10.Do not place drains or drainage from the incision.
11. Use prophylactic topical antibiotics such as 0.1% kanamycin or other aminoglycosides (e.g., gentamicin 160 mg/500 ml) and pressure wash with antibiotics several times during the procedure and before closing the incision to remove blood clots and inactivated tissue and to ensure high levels of antimicrobial agents in the tissue. For patients with a subcutaneous fat layer greater than 3 inches (7.5 cm), antibiotics are injected into the wound with a small catheter after closure of the incision and retained for several hours before drainage of fluid by closed drainage.
12. When the nosocomial infection rate exceeds 0.5%, or when a foreign body is implanted, all surgical patients require prophylactic systemic antibiotics according to guidelines.
13.Maintain a deep body temperature greater than or equal to 36°C during the perioperative period.
14.Give sufficient inhaled oxygen concentration to maintain subcutaneous oxygen concentration at approximately 100 mmHg and pulse oxygen over 96%.
15.All diabetic and hyperglycemic patients undergo strict glycemic control (less than 10 mmol/L) during the perioperative period, with some high-risk patients prolonged for 2 to 3 d.
16.Restrict transfusion of blood products.
17. Undergo elective surgery (e.g., abdominoplasty) and quit smoking for at least 4 weeks prior to surgery.
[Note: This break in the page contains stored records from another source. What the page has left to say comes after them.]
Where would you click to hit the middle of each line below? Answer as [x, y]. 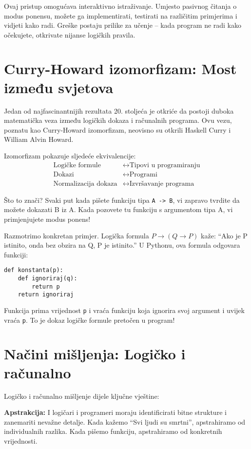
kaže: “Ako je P [224, 235]
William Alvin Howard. [39, 139]
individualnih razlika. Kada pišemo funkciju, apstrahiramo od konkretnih [113, 431]
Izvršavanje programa [162, 184]
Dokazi [64, 174]
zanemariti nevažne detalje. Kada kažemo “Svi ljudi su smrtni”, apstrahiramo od [125, 421]
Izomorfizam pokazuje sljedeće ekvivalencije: [70, 156]
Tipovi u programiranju [165, 165]
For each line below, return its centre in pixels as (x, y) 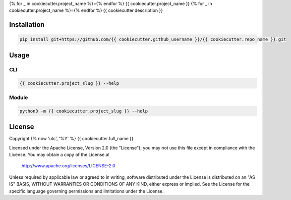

Research on SSI prevention in China is still lacking in a systematic way. In 2006, the Surgical Infection and Critical Illness Group of the Chinese Medical Association’s Surgery Branch proposed guidelines for SSI prevention in China, based on the CDC guidelines and combined with clinical practice in China. Subsequently, a series of studies have been conducted by surgical scholars in China. In comparison with this update, there are still more improvements needed in our surgical practice, many ideas need to be promoted urgently, and some measures need to be researched and improved according to the actual situation in China, so as to develop new guidelines for the prevention of SSI in the midst of distress in line with the national situation.